Predictive Validity Module (predictive_validity.py) - Built on top of the concept of predictive validity described by Scannell et al. Nat Rev Drug Discov. 2022;21(12):915-931. doi:10.1038/s41573-022-00552-x. The function predictive_validity.evaluate_pv() allows the analysis of the quality of predictions on a given data set (e.g., a prospective test set of compounds), according to a desired threshold.
Heatmap Module (heatmap.py) - Summarises the information from the validation using predictive validity. The heatmap shows in one table, for each series in the data and according to the selected experimental threshold (SET), what the PPV and FOR percentages are, the recommended thresholds and resulting optimised PPV and FOR percentages, as well as, a qualitative label indicating whether the model is Good, Medium, or Bad.
Multi-Parameter Optimization (MPO) Module (mpo.py) - Provides a comprehensive toolkit for computing and optimizing MPO scores. MPO combines multiple molecular properties into a single score using sigmoid-based desirability functions.

Software Requirements

The library is written in Python and requires a version >= 3.10 for runtime. The dependencies required by the library are defined in pyproject.toml and are automatically installed when installing the library.

How to Install `mosses`

You can install the library using pip install mosses, or you can clone this repository then run make build && make install.

Examples of Usage

Jupyter notebooks with examples can be found in the folder examples. We recommend following those to adapt your data, configs, and code to work with the modules in mosses.
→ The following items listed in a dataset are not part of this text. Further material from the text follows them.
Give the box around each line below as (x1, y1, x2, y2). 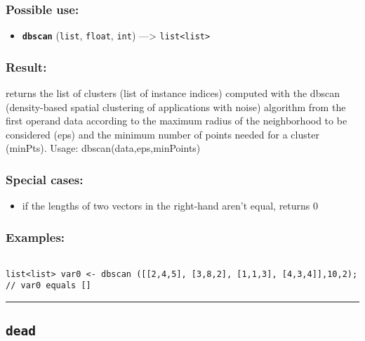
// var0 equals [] (6, 281, 91, 291)
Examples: (6, 228, 65, 245)
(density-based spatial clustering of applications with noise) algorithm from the (6, 99, 346, 114)
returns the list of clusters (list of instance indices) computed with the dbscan (6, 86, 340, 101)
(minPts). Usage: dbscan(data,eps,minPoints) (6, 141, 201, 155)
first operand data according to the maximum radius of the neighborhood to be (6, 113, 347, 128)
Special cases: (6, 170, 84, 188)
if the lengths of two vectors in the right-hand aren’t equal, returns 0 (22, 198, 319, 213)
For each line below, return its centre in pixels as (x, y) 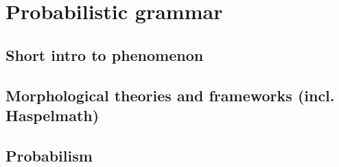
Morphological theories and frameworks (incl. (170, 95)
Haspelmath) (52, 115)
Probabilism (49, 155)
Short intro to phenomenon (105, 54)
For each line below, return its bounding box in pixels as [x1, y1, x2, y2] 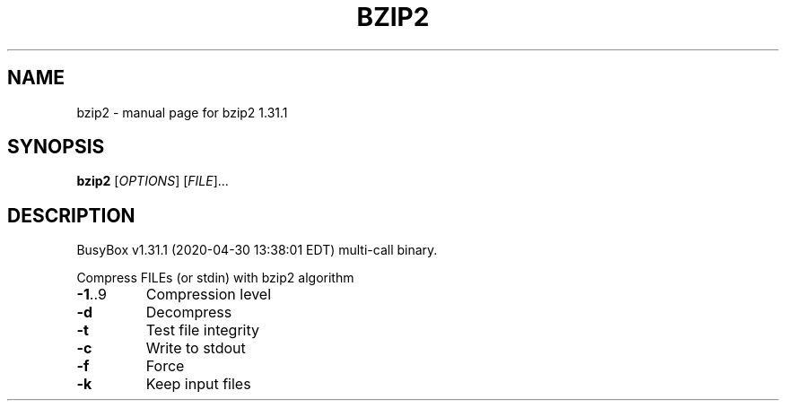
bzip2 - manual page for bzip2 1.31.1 [76, 104, 288, 120]
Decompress [145, 303, 232, 322]
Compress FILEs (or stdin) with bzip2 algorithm [76, 270, 354, 286]
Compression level [145, 285, 272, 304]
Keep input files [145, 375, 251, 394]
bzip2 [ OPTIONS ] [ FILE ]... [76, 173, 229, 189]
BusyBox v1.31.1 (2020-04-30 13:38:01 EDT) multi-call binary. [76, 242, 438, 258]
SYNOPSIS [7, 135, 105, 159]
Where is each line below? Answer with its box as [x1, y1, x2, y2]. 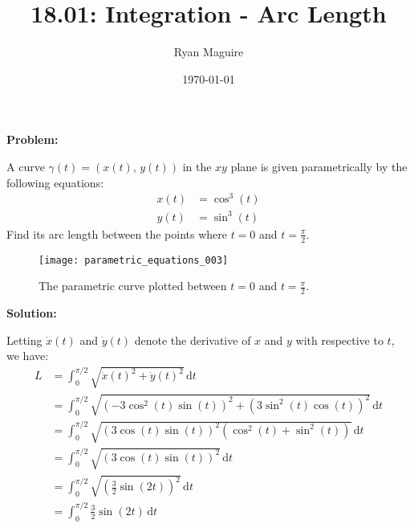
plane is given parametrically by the [230, 158, 408, 174]
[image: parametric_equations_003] [39, 254, 229, 266]
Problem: [6, 131, 59, 148]
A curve [6, 158, 45, 174]
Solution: [6, 305, 57, 321]
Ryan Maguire [173, 43, 244, 60]
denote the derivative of [134, 331, 251, 348]
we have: [6, 347, 49, 364]
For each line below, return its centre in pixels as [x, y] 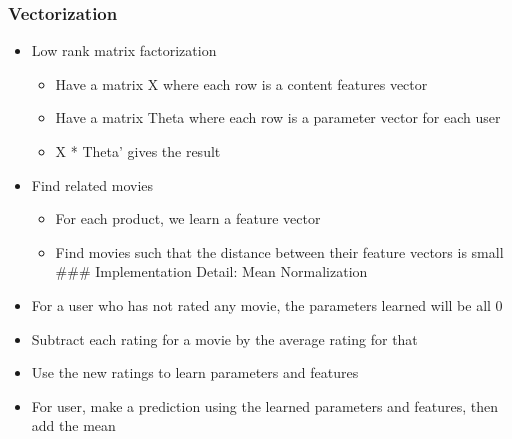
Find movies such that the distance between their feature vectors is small [279, 251]
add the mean [73, 425]
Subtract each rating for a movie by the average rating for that [224, 338]
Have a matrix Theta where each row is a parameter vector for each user [278, 117]
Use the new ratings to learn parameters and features [195, 372]
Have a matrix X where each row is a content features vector [241, 83]
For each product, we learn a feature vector [188, 218]
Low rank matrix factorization [124, 50]
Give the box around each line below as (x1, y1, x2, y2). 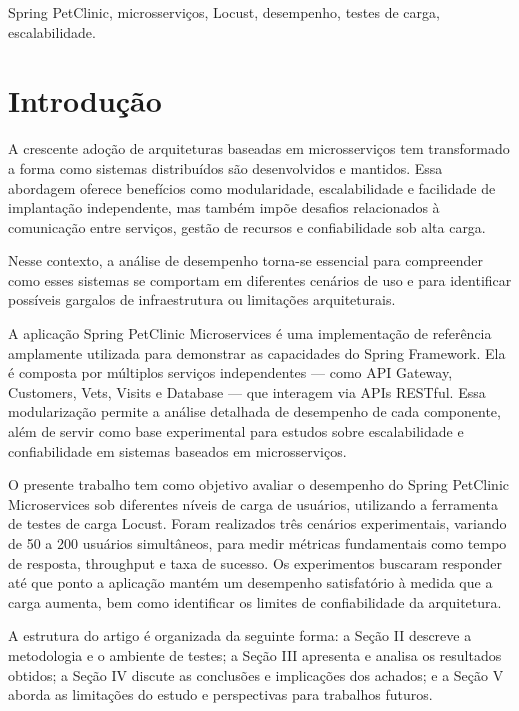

Multi-Parameter Optimization (MPO) Module

The mosses.mpo module provides a high-level API for Multi-Parameter Optimization analysis of compound data. It is commonly used in drug discovery to combine multiple ADMET properties into a single desirability score.

Key Features

Sigmoid-based scoring functions for transforming raw values to 0-1 scores
Multiple optimization algorithms for weight optimization
ML-based weight estimation using Random Forest, Ridge, and Logistic classifiers
Feature importance analysis via mutual information
Enrichment and correlation statistics
Visualization tools for analysis and comparison

Quick Start

from mosses import mpo
import pandas as pd

# Load your compound data
df = pd.read_csv("compounds.csv")

# Define parameter configurations
config = {
    "LogD": {
        "preference": "middle",      # Optimal range preferred
        "threshold": (0.0, 3.0),     # Values in this range score highest
        "weight": 1.0,
    },
    "Solubility": {
        "preference": "maximize",    # Higher is better
        "threshold": 50.0,           # Values > 50 score high
        "weight": 1.5,
    },
    "Clearance": {
        "preference": "minimize",    # Lower is better
        "threshold": 50.0,           # Values < 50 score high
        "weight": 1.0,
    },
}

# Compute MPO scores
result = mpo.compute_scores(df, config, return_intermediate=True)
print(result[["Compound Name", "MPO_Score"]].head())

Preference Types

The module supports three optimization preferences that determine how raw values are transformed into scores:

Preference	Description	Threshold	Scoring Function
`maximize`	Higher values are better	Single value (inflection point)	`sigmoid()`
`minimize`	Lower values are better	Single value (inflection point)	`reverse_sigmoid()`
`middle`	Optimal range preferred	Tuple `(lower, upper)`	`double_sigmoid()`

Visualizing Scoring Functions

import numpy as np
import matplotlib.pyplot as plt

x = np.linspace(-2, 6, 200)

# Maximize: values above threshold score high
maximize_scores = mpo.sigmoid(x, threshold=2.0, steepness=2.0)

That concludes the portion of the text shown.